按当时的情况,县城驻防的解放军设县大队,区一级设中队。区公所是县政府的派出机构,下辖乡镇,彭家厂乡就属于区公所管辖,这个区叫梦溪区,但区公所不在梦溪镇,而设在雷公塔,离彭家厂大概三公里。彭家厂有老街坊,物资较为丰富,因而集市人来人往,比较热闹。

老李第二次来彭家厂买东西,父亲特别留意了一下,好像老李身上带了枪,那斜挎在身上的皮带,挂在右胯边上的盒子,应该是一把手枪。父亲想,军人肯定带枪,而且是连级干部,何况澧县境内还有国军残余和帮会土匪,还有潜伏下来的国民党特务,随时有危险情况发生。
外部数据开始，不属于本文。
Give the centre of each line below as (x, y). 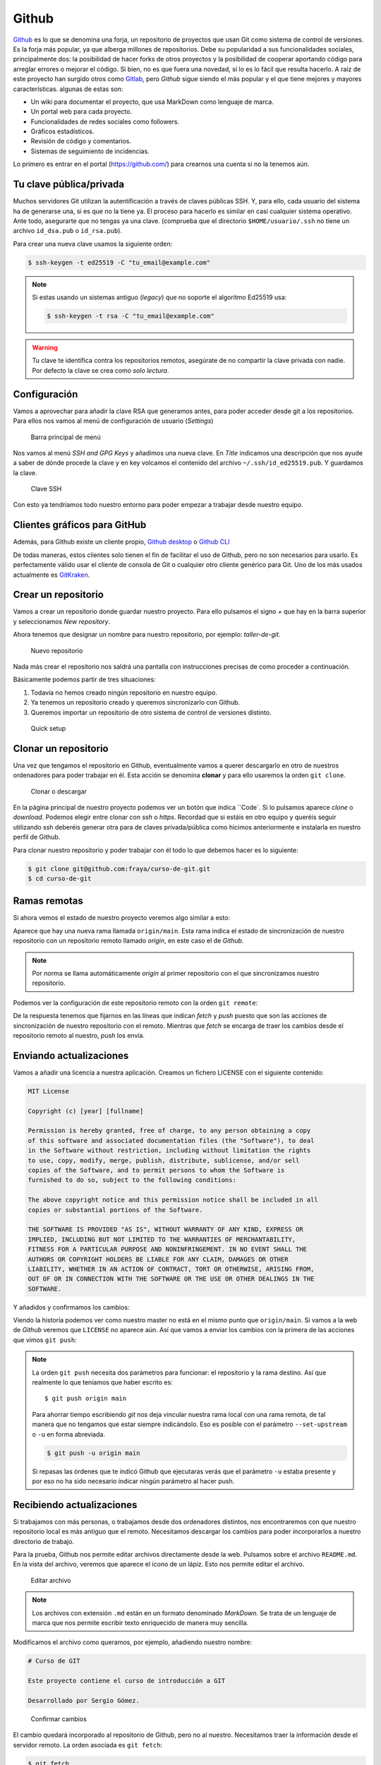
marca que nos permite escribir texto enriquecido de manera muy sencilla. (140, 1622)
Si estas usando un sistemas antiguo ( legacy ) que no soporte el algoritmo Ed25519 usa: (159, 297)
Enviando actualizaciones (71, 1055)
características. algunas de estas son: (68, 89)
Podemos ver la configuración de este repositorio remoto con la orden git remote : (135, 1003)
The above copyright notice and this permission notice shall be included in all (173, 1200)
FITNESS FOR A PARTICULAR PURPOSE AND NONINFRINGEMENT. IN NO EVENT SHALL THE (167, 1249)
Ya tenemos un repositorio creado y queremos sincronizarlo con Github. (135, 702)

老李这次是和村里的农会干部来的,还给父亲送了礼物,一本《将革命进行到底》的小册子。老李除了买东西,还问父亲想不想参加革命工作,说父亲算盘打得好,又读过书,现在土改工作需要有文化的青年参加。农会干部也附和着动员父亲参加土改工作队,跟着南下干部一块干,搞个财务,管个账,干得好的话当个事务长没问题呀。

这事务长是多大的官?农会干部说“就是管后勤、管伙食的干部”。这么大的事,父亲有些紧张了,还没想过呢,不知道怎么回答。老李不急不慢地说道:“小文同志,不着急,好好想一下,再做答复,希望你能为新生的人民政权贡献自己的力量。”

等老李他们走后,彭家元凑过来问道:“你想跟他们一起搞土改?”用疑惑的眼神看着父亲。

“我不知道,还没想好呃。”父亲避开彭家元的目光,右手提起算盘,抖了抖算盘珠子,放在桌上,上下一扒拉,噼里啪啦地打了起来,没几下功夫就打出了“算数”的珠算式。父亲那飞快的手指动作,把个彭家元看得惊呆了。

彭家元看着父亲麻溜的打算盘,意味深长地说道:“你如果搞土改工作,那可是命运的算数,你可要算好了呃。”

彭家元接着又说:“振华老弟,你的名字取得好啊,振兴中华。那我问你,你作为年轻人,对孙中山先生的天下为公怎么理解呃?”

父亲只简单说了一句:“天下为公就是实现大同社会,人人平等。”

“怎么个大同?”彭家元问道。

父亲继而说道:“那就是所有人都享有平等的社会地位,享有公平的财产分配权,有着共同的利益关系和精神信仰。”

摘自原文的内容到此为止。